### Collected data
----

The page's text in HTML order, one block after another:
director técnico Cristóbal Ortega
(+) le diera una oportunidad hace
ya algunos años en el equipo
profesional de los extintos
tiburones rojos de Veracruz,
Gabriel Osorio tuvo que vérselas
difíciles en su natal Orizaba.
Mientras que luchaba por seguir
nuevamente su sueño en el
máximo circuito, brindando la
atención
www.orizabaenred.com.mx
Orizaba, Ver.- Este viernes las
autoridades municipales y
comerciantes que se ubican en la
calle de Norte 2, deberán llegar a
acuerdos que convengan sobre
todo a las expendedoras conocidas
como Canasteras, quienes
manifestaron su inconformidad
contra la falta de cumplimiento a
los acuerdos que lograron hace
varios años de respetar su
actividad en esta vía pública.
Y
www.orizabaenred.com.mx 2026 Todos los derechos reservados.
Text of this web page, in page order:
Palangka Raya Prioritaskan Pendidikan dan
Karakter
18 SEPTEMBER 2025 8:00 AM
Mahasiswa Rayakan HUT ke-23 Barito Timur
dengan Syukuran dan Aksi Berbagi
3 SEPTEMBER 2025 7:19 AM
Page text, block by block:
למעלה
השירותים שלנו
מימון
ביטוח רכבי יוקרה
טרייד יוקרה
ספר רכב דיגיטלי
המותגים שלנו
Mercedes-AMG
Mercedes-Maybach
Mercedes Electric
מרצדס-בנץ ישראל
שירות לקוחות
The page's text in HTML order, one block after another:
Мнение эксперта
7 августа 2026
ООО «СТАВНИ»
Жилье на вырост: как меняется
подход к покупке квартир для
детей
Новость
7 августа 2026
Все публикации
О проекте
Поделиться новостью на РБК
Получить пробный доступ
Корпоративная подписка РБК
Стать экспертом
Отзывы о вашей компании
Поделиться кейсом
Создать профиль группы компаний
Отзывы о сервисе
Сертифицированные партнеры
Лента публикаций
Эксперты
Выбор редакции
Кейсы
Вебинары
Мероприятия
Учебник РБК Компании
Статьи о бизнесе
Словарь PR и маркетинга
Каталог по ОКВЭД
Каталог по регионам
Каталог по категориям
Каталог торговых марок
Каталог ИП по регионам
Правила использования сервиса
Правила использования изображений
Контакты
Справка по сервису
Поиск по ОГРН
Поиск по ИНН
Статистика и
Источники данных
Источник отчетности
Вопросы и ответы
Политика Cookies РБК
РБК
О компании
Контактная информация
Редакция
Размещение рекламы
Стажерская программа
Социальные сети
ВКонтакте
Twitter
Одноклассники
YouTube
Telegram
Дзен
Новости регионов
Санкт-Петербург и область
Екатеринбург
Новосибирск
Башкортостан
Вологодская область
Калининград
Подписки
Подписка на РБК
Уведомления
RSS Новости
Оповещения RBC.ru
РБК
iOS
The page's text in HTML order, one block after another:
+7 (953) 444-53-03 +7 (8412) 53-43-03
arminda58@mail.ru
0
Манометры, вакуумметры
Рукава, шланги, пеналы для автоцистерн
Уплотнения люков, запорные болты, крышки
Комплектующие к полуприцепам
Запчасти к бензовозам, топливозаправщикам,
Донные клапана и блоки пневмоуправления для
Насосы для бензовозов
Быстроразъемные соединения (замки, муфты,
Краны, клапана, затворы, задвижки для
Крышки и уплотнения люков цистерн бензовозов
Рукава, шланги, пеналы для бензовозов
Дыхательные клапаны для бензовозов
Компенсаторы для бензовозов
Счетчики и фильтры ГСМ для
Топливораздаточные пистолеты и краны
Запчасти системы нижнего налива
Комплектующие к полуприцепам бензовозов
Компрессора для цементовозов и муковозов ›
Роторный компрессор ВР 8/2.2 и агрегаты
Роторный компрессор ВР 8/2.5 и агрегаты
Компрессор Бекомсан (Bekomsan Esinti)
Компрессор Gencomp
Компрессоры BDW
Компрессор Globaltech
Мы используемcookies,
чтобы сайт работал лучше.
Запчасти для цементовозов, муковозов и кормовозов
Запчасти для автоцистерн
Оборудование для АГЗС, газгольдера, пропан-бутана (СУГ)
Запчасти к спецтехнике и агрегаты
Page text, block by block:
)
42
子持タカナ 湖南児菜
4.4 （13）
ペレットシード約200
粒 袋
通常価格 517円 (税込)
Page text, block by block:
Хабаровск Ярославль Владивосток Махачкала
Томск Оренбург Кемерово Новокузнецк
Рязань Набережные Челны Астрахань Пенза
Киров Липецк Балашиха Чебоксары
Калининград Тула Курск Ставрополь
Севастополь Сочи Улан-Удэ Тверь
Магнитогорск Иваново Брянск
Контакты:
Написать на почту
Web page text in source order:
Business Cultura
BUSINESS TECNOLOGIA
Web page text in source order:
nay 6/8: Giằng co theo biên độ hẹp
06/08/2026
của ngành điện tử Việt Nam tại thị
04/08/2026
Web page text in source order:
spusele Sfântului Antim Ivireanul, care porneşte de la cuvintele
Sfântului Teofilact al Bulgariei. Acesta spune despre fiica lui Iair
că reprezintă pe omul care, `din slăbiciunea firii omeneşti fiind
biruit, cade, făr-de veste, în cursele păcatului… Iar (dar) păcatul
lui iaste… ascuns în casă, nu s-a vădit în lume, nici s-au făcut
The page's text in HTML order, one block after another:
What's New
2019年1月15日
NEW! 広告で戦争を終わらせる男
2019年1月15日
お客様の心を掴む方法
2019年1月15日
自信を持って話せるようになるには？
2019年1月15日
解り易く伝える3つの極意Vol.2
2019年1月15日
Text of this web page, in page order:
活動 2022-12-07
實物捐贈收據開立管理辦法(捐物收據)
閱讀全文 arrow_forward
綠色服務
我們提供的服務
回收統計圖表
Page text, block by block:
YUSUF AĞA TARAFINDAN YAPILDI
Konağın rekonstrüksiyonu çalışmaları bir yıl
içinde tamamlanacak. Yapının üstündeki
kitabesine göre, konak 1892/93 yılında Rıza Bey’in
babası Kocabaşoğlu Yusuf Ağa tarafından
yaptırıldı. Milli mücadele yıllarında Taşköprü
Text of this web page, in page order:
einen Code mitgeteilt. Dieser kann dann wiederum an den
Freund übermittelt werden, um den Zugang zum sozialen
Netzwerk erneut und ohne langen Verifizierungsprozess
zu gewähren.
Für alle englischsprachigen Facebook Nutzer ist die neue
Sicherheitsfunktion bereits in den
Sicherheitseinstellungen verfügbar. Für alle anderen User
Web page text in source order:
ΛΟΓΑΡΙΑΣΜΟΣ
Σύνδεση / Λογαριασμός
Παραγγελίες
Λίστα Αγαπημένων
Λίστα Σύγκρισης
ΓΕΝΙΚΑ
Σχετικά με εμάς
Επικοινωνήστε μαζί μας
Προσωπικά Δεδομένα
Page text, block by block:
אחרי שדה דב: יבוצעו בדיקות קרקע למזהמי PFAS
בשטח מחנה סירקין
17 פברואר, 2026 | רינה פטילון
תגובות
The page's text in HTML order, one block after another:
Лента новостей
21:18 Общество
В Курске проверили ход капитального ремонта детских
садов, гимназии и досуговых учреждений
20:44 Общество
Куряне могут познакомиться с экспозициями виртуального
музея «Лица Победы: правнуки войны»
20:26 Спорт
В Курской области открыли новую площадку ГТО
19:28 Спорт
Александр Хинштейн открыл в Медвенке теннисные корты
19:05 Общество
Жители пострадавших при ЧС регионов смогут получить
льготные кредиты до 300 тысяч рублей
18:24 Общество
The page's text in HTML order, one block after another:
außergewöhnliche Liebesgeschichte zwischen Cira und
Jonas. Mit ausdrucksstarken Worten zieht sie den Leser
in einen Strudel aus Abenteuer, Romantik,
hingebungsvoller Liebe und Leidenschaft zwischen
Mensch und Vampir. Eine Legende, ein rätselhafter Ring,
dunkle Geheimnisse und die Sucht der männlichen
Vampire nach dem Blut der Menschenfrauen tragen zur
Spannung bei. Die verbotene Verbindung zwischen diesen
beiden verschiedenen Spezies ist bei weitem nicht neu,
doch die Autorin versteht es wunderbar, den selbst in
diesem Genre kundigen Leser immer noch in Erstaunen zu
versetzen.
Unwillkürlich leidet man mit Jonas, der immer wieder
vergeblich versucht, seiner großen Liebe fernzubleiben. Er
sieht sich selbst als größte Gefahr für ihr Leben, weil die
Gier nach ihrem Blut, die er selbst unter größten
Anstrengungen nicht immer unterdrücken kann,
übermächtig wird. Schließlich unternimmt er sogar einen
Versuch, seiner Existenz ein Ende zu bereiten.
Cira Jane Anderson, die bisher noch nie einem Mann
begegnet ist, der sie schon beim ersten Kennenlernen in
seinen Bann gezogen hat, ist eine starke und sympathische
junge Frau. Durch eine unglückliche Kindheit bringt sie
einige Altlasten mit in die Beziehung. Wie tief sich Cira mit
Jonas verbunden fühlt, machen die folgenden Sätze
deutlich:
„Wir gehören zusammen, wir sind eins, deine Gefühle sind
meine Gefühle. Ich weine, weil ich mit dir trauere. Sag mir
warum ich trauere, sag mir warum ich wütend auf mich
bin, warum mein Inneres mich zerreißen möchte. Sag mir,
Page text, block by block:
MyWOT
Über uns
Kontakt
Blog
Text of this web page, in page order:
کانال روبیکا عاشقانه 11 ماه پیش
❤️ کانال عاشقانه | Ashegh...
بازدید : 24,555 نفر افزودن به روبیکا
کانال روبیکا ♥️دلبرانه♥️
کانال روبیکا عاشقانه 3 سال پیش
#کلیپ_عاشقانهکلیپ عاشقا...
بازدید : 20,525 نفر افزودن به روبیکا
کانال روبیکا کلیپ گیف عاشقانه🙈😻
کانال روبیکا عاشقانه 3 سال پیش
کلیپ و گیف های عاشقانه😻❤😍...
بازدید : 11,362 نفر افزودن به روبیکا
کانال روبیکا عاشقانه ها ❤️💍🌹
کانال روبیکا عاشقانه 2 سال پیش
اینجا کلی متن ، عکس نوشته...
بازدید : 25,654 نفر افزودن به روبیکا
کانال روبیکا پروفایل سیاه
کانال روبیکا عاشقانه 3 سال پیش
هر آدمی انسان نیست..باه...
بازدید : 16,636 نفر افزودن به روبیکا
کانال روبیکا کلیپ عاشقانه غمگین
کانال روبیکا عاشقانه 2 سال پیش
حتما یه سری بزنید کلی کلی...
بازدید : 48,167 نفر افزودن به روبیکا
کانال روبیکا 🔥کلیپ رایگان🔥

----

### Exercise instructions
Where in the entries does the word "años" occur? Copy out each line that has it.

### Exercise output
ya algunos años en el equipo
varios años de respetar su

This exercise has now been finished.